7. Open **local_test.ipynb** to perform local testing and ensure the train script and other dependencies are working correctly.  This is optional, but highly recommended, step. If you want to skip this and go to the next step for SageMaker training. Follow the steps below to perform the testing.  If any dependency packages are missing.  Modify **Dockerfile** to add additional packages and repeat step 6 above. If any packages are not needed for the model training, consider removing them to reduce the size of the docker image


8. Open **job_launcher.ipynb**, and follow the instructions to launch a training job in SageMaker using the custom docker image we just built and tested.



## Instruction for TensorFlow based script

For TensorFlow based algorithm, we will use the SageMaker TensorFlow Estimator for training

In the **MY_PROJECT** folder, you will see the following additional files

   - **job_launcher.ipynb** this notebook launches the training job using SageMaker TensorFlow Estimator
   - **training_inputs.py** this module has a function for retrieving a range of parameters values to be used by the training code
   
Follow the following steps to make changes and train the model

### 1. Prepare training script

First you will need to modify your training script. You will need to have your main training script as a `.py` file. If you have a `.ipynb` file, export it to an executable script using the **Export Notebook as..** feature under the **File** menu.

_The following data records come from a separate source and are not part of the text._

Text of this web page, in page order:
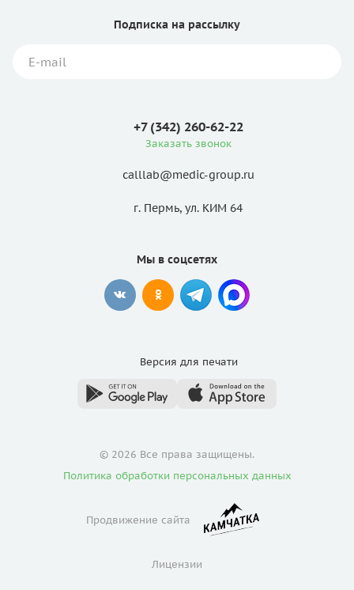
Подписка на рассылку
+7 (342) 260-62-22
Заказать звонок
calllab@medic-group.ru
г. Пермь, ул. КИМ 64
Мы в соцсетях
Версия для печати
© 2026 Все права защищены.
Политика обработки персональных данных
Продвижение сайта
Лицензии
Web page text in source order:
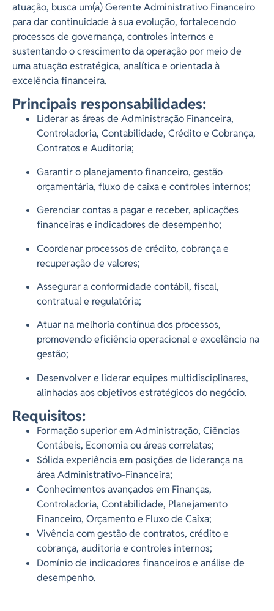
atuação, busca um(a) Gerente Administrativo Financeiro
para dar continuidade à sua evolução, fortalecendo
processos de governança, controles internos e
sustentando o crescimento da operação por meio de
uma atuação estratégica, analítica e orientada à
excelência financeira.
Principais responsabilidades:
Liderar as áreas de Administração Financeira,
Controladoria, Contabilidade, Crédito e Cobrança,
Contratos e Auditoria;
Garantir o planejamento financeiro, gestão
orçamentária, fluxo de caixa e controles internos;
Gerenciar contas a pagar e receber, aplicações
financeiras e indicadores de desempenho;
Coordenar processos de crédito, cobrança e
recuperação de valores;
Assegurar a conformidade contábil, fiscal,
contratual e regulatória;
Atuar na melhoria contínua dos processos,
promovendo eficiência operacional e excelência na
gestão;
Desenvolver e liderar equipes multidisciplinares,
alinhadas aos objetivos estratégicos do negócio.
Requisitos:
Formação superior em Administração, Ciências
Contábeis, Economia ou áreas correlatas;
Sólida experiência em posições de liderança na
área Administrativo-Financeira;
Conhecimentos avançados em Finanças,
Controladoria, Contabilidade, Planejamento
Financeiro, Orçamento e Fluxo de Caixa;
Vivência com gestão de contratos, crédito e
cobrança, auditoria e controles internos;
Domínio de indicadores financeiros e análise de
desempenho.
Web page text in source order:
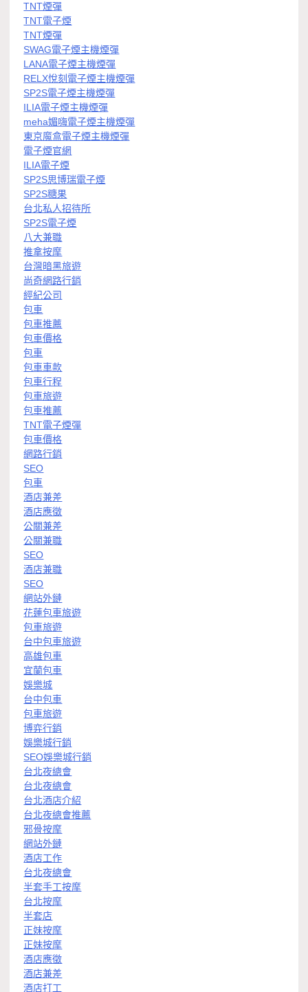
TNT煙彈
TNT電子煙
TNT煙彈
SWAG電子煙主機煙彈
LANA電子煙主機煙彈
RELX悅刻電子煙主機煙彈
SP2S電子煙主機煙彈
ILIA電子煙主機煙彈
meha媚嗨電子煙主機煙彈
東京魔盒電子煙主機煙彈
電子煙官網
ILIA電子煙
SP2S思博瑞電子煙
SP2S糖果
台北私人招待所
SP2S電子煙
八大兼職
推拿按摩
台灣暗黑旅遊
尚奇網路行銷
經紀公司
包車
包車推薦
包車價格
包車
包車車款
包車行程
包車旅遊
包車推薦
TNT電子煙彈
包車價格
網路行銷
SEO
包車
酒店兼差
酒店應徵
公關兼差
公關兼職
SEO
酒店兼職
SEO
網站外鏈
花蓮包車旅遊
包車旅遊
台中包車旅遊
高雄包車
宜蘭包車
娛樂城
台中包車
包車旅遊
博弈行銷
娛樂城行銷
SEO娛樂城行銷
台北夜總會
台北夜總會
台北酒店介紹
台北夜總會推薦
邪骨按摩
網站外鏈
酒店工作
台北夜總會
半套手工按摩
台北按摩
半套店
正妹按摩
正妹按摩
酒店應徵
酒店兼差
酒店打工

Upload the `.py` file back into the src directory in the working folder. You will need this `.py` file for SageMaker training later.

Now open your main training `.py` script and add the lines in the cell below to your the **main** function in your script or at he beginning of the scrpt. During training, the training code will be provided with information on model directory, training data directory, and validation data directory in the form of command line parameters. The code snippet below will help retrieve those parameters. You can provide your code for retrieving these parameters.

```ruby
from training_inputs import parse_args

args, unknown = parse_args()

SM_MODEL_DIR = args.model_dir
SM_CHANNEL_TRAIN = args.train
SM_CHANNEL_VALIDATION = args.validation
```

### 2. Modify job_launcher.ipynb

Open the **job_launcher.ipynb** file, and follow its instruction to continue.